By Mia Lamar and Yvonne Lee
Dow Jones Newswires
Standard and Poor’s Ratings Services boosted its junk-level credit rating on Las Vegas Sands Corp. (LVS) by a notch, citing the casino operator’s strong performance of late and future benefits from a proposed refinancing of its Macau operation.
The ratings upgrade leaves the casino operator two notches below investment-grade status, with a stable rating outlook.
The credit rater said the proposed Macau refinancing will add about $1.1 billion of debt to prefund development, but it still expects adjusted earnings to grow about 30% in 2011, which would improve operating lease-adjusted leverage.
Last month, Las Vegas Sands reported higher first-quarter earnings as revenue got a sharp boost from the company’s Marina Bay Sands operation in Singapore.
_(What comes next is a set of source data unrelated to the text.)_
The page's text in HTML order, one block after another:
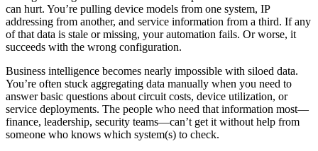
can hurt. You’re pulling device models from one system, IP
addressing from another, and service information from a third. If any
of that data is stale or missing, your automation fails. Or worse, it
succeeds with the wrong configuration.
Business intelligence becomes nearly impossible with siloed data.
You’re often stuck aggregating data manually when you need to
answer basic questions about circuit costs, device utilization, or
service deployments. The people who need that information most—
finance, leadership, security teams—can’t get it without help from
someone who knows which system(s) to check.
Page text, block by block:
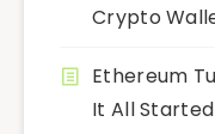
Crypto
Ethereum
It All Started
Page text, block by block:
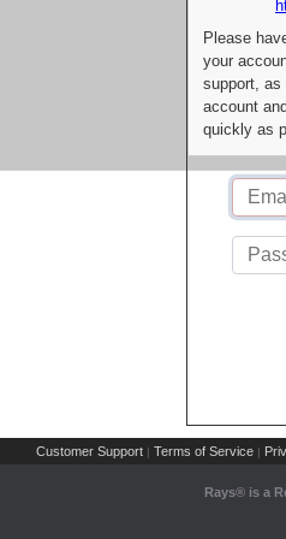
Please
your
support, as
account
quickly as
Customer Support | Terms of Service |
Rays® is a
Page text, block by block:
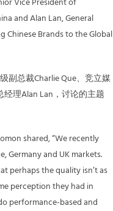
Vice President of
and Alan Lan, General
Chinese Brands to the Global
副总裁Charlie Que、竞立媒
理Alan Lan，讨论的主题
shared, “We recently
Germany and UK markets.
perhaps the quality isn’t as
perception they had in
performance-based and
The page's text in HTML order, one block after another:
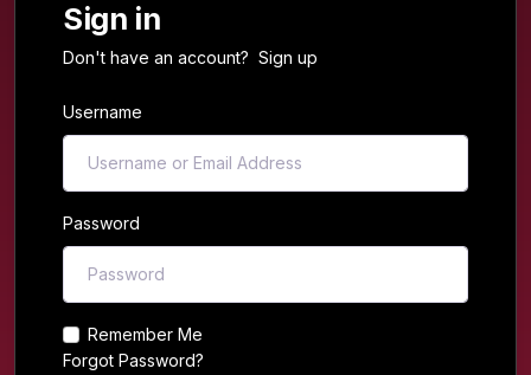
Sign in
Don't have an account? Sign up
Username
Password
Remember Me
Forgot Password?
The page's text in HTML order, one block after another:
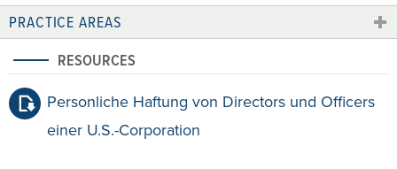
PRACTICE AREAS
RESOURCES
Personliche Haftung von Directors und Officers
einer U.S.-Corporation
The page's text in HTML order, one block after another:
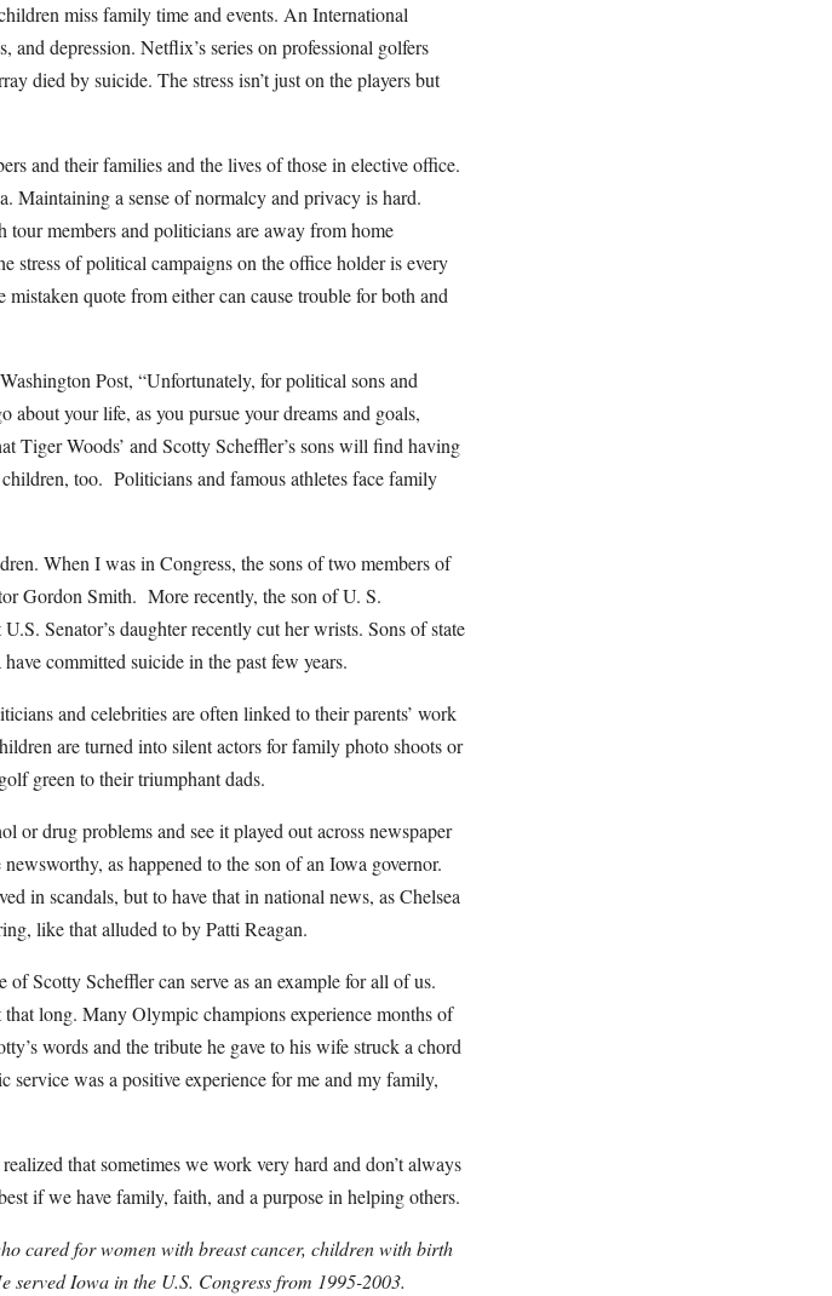
miss family time and events. An International
depression. Netflix’s series on professional golfers
died by suicide. The stress isn’t just on the players but
and their families and the lives of those in elective office.
Maintaining a sense of normalcy and privacy is hard.
tour members and politicians are away from home
stress of political campaigns on the office holder is every
quote from either can cause trouble for both and
Post, “Unfortunately, for political sons and
your life, as you pursue your dreams and goals,
Tiger Woods’ and Scotty Scheffler’s sons will find having
too. Politicians and famous athletes face family
When I was in Congress, the sons of two members of
Gordon Smith. More recently, the son of U. S.
Senator’s daughter recently cut her wrists. Sons of state
committed suicide in the past few years.
and celebrities are often linked to their parents’ work
are turned into silent actors for family photo shoots or
green to their triumphant dads.
or drug problems and see it played out across newspaper
as happened to the son of an Iowa governor.
in scandals, but to have that in national news, as Chelsea
like that alluded to by Patti Reagan.
Scotty Scheffler can serve as an example for all of us.
long. Many Olympic champions experience months of
words and the tribute he gave to his wife struck a chord
was a positive experience for me and my family,
that sometimes we work very hard and don’t always
if we have family, faith, and a purpose in helping others.
cared for women with breast cancer, children with birth
Iowa in the U.S. Congress from 1995-2003.

Sands China Ltd. (1928.HK), the Hong Kong-listed unit of Las Vegas Sands Corp. (LVS), said Wednesday in a statement it has secured US$3.5 billion five-year bank loans and will have the option to raise another US$1 billion of financing.
The loan facilities are subject to approval from Macau’s government and final-loan documentation, the statement said.
The new bank loans will help the company to significantly reduce its interest expense and extend its debt maturities to 2016, it said.